A Theory of PAC Learnability under Transformation Invariances

Transformation invariances are present in many real-world problems. For example, image classification is usually invariant to rotation and color transformation: a rotated car in a different color is still identified as a car. Data augmentation, which adds the transformed data into the training set and trains a model on the augmented data, is one commonly used technique to build these invariances into the learning process. However, it is unclear how data augmentation performs theoretically and what the optimal algorithm is in presence of transformation invariances. In this paper, we study PAC learnability under transformation invariances in three settings according to different levels of realizability: (i) A hypothesis fits the augmented data; (ii) A hypothesis fits only the original data and the transformed data lying in the support of the data distribution; (iii) Agnostic case.
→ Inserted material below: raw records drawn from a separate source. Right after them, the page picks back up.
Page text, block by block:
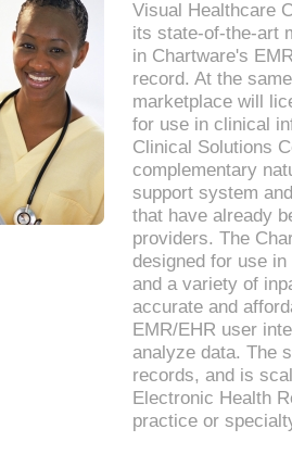
Visual Healthcare
its state-of-the-art
in Chartware's
record. At the
marketplace will
for use in clinical
Clinical Solutions
complementary
support system
that have already
providers. The
designed for use
and a variety of
accurate and
EMR/EHR user
analyze data. The
records, and is
Electronic Health
practice or
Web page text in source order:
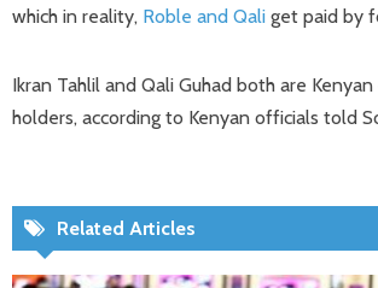
which in reality, Roble and Qali get paid by
Ikran Tahlil and Qali Guhad both are
holders, according to Kenyan officials told
Related Articles
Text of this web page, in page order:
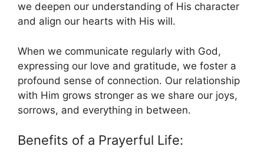
we deepen our understanding of His character
and align our hearts with His will.
When we communicate regularly with God,
expressing our love and gratitude, we foster a
profound sense of connection. Our relationship
with Him grows stronger as we share our joys,
sorrows, and everything in between.
Benefits of a Prayerful Life:
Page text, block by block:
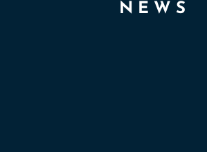
NEWS
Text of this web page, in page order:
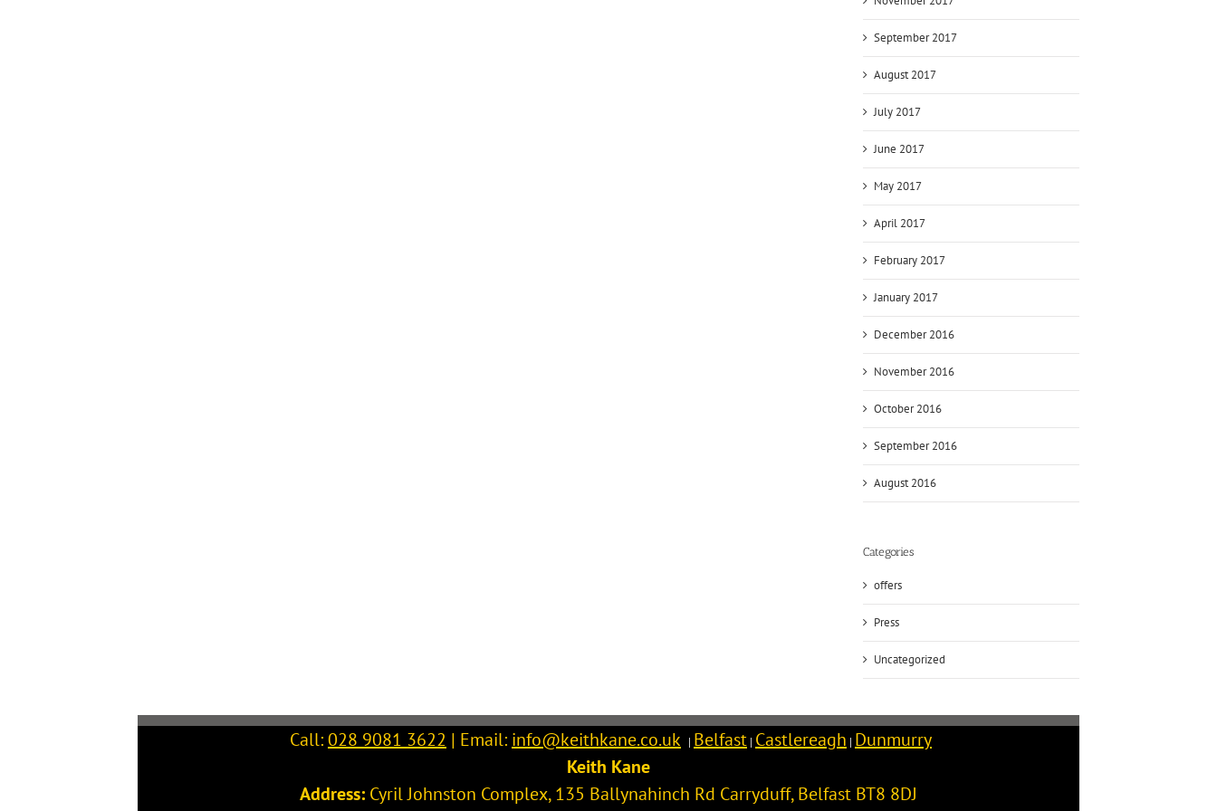
September 2017
August 2017
July 2017
June 2017
May 2017
April 2017
February 2017
January 2017
December 2016
November 2016
October 2016
September 2016
August 2016
Categories
offers
Press
Uncategorized
Call:028 9081 3622 | Email: info@keithkane.co.uk | Belfast | Castlereagh | Dunmurry
Keith Kane
Address: Cyril Johnston Complex, 135 Ballynahinch Rd Carryduff,Belfast BT8 8DJ
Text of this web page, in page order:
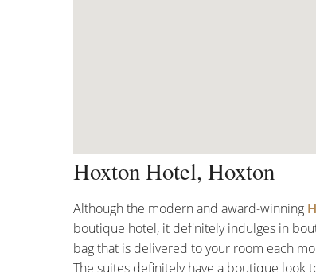
Hoxton Hotel, Hoxton
Although the modern and award-winning
boutique hotel, it definitely indulges in
bag that is delivered to your room each
The suites definitely have a boutique look
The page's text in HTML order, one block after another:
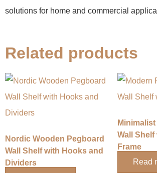
solutions for home and commercial
Related products
Nordic Wooden Pegboard
Wall Shelf with Hooks and
Dividers
Wall Shelf
Frame
Read
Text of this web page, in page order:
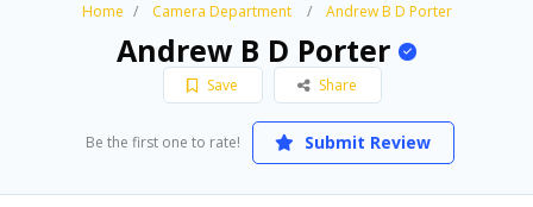
Home Camera Department Andrew B D Porter
Andrew B D Porter
Save Share
Be the first one to rate! Submit Review
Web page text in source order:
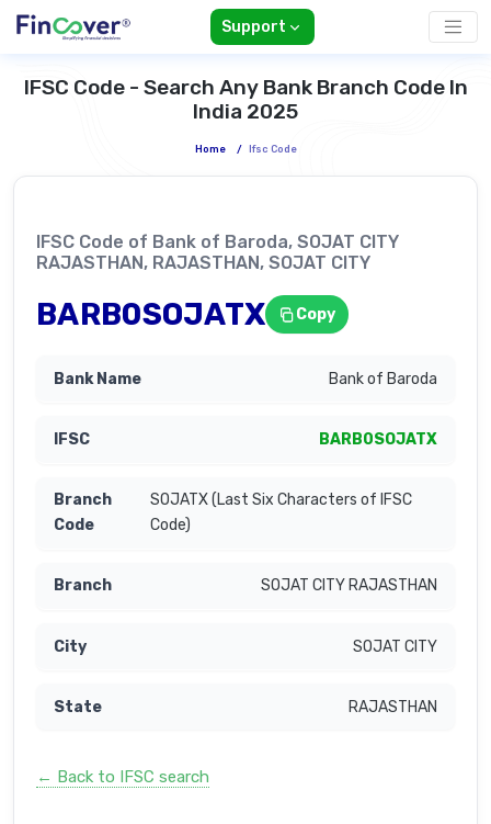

One interesting observation is that distinguishing between the original data and the transformed data is necessary to achieve optimal accuracy in setting (ii) and (iii), which implies that any algorithm not differentiating between the original and transformed data (including data augmentation) is not optimal. Furthermore, this type of algorithms can even "harm" the accuracy. In setting (i), although it is unnecessary to distinguish between the two data sets, data augmentation still does not perform optimally. Due to such a difference, we propose two combinatorial measures characterizing the optimal sample complexity in setting (i) and (ii)(iii) and provide the optimal algorithms.